JWA: Yellow is a recurring theme in the film. What was the inspiration behind this choice?
AV: Yellow came from a sonic/aesthetic place first. The first rule Maytal makes is that inside the house, the girls can wear “only dresses, only yellow dresses”. I come from an anthropology background and I know that changing clothing, site-specific clothing in particular, changes what feels or becomes possible. I knew the costumes in the film would take on a very important role. I didn’t want pink, blue, or purple because they felt a little too But I’m a Cheerleader (which is certainly not a bad thing); red felt too charged; and green and orange just didn’t fit into the poetry of “only dresses, only ____ dresses.” Yellow won.
JWA: You also just opened a show titled Love is Not the Last Room at Wright State University. This show examines the tension between privilege and marginalization. Could you share a bit about how that plays out visually?
AV: Love is Not the Last Room is a project made in collaboration with my family—my parents, my brothers, and my partner. It explores queer familial relationships, and uses my own gender fluidity as a lens to examine the gendered experiences of my family members.
I think artists are expected to explore our marginalized identities because, in a world that centers whiteness/maleness/cisness/Christianity/etc, we are seen as different. There’s also a genuine desire to bring voices that have been sidelined into the conversation, but when we are invited in there’s this expectation that our work will be about our marginalized identities.
I am exploring being queer and gender fluid and Jewish, but all of that exploration is happening in this quiet, large, safe space. I can’t separate out wealth and whiteness and being able-bodied from being queer and gender fluid and Jewish. It’s all there together in the image.
On top of that, I am examining everyone else’s gender as deeply as I am examining mine. So, you’ll have a portrait of my father who is a cisgender man and a WASP and he’s just taking up space in such a different way than I am, and even such a different way than my Jewish brothers are even though they share almost all of the same identities.
JWA: I really love the parallel images of you and your brother, Douglas, dressed the same and holding the same pose. Knowing your work, this really encapsulates how you use familial connections to explore gender. How has creating art with your family helped you understand your own gender?
AV: Photography has always been a tool I’ve used to see myself clearly. Even though it feels counterintuitive, I make self portraits on days that I am feeling dysphoric. Photography allows you to bend physical truth into new visual realities.
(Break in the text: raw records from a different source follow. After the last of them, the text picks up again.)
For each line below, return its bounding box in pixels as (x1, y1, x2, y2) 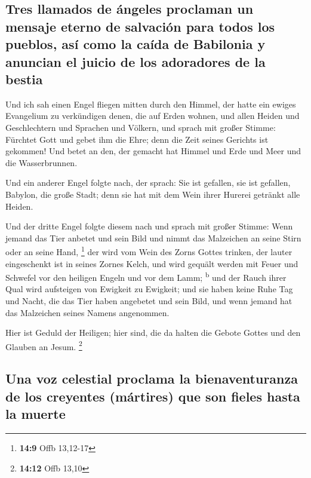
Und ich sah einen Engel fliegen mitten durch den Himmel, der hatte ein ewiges (5, 97, 296, 110)
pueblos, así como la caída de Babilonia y (5, 35, 266, 53)
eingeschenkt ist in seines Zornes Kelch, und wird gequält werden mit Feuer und (5, 257, 298, 269)
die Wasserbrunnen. (5, 156, 78, 168)
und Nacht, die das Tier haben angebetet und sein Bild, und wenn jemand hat (5, 294, 292, 307)
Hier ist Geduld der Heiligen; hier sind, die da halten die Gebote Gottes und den (5, 326, 301, 339)
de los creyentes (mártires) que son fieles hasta (5, 387, 300, 405)
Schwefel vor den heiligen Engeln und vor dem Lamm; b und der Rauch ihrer (5, 269, 287, 283)
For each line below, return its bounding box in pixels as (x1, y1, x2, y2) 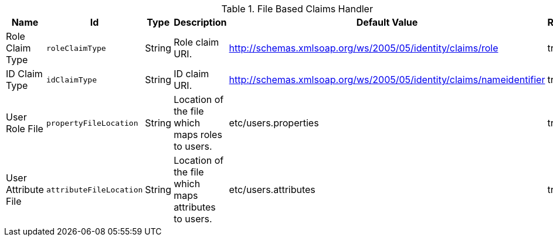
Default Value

I am more fluid in photographs than I may ever be in person. I do this, sometimes, through using my brother Douglas as a stand-in for me. We’re the same height and have nearly the same face, but he is a cisgender man. By using Douglas to represent myself, I get to exist in two bodies at once within the work, which actually feels truer to how I see myself.
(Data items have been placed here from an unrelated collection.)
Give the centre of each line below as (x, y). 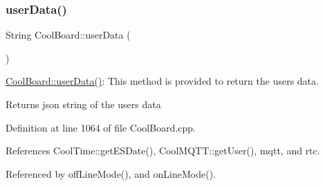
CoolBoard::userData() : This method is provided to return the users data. (162, 81)
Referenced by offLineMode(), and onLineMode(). (111, 173)
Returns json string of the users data (83, 104)
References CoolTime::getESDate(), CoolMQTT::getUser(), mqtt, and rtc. (163, 151)
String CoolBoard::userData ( (68, 35)
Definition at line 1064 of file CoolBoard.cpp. (101, 127)
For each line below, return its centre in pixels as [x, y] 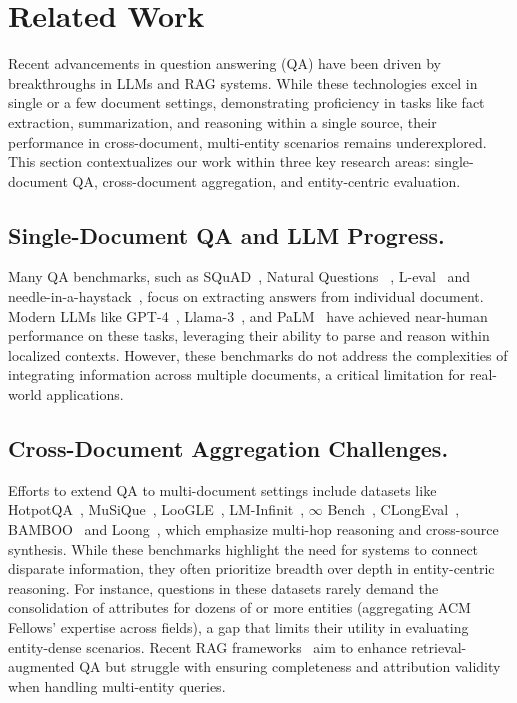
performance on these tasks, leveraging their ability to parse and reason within [249, 335]
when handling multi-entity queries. [117, 685]
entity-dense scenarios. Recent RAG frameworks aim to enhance [207, 646]
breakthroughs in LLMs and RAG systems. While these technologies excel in [243, 82]
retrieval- [439, 646]
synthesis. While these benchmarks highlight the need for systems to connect [243, 548]
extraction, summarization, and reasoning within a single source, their [222, 121]
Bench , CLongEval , [393, 509]

My gender is so internal and constantly changing and can feel almost impossible to explain. But by bringing in my family as collaborators on this project that focuses on gender and gendered experiences, I’ve had to find ways to put words to what feels wordless. I’ve had to find ways to invite them in and explain the work so that they can exist fully in it as well.
JWA: What has been inspiring you recently?
AV: I am having a moment with clowns. About two years ago, I started meeting queer Jewish clowns in random places and didn’t think much of it. Then, clowns just kept popping up in my research and life and now I am just leaning into it. I love the absurdity, the repetition, the responsiveness, the unhingedness. I sometimes struggle with my work being too exact and tight and stiff. I am both starting to work with clowns in my photos and also trying to approach photography like an act of clowning. I don’t want to be so serious! I want to play more again!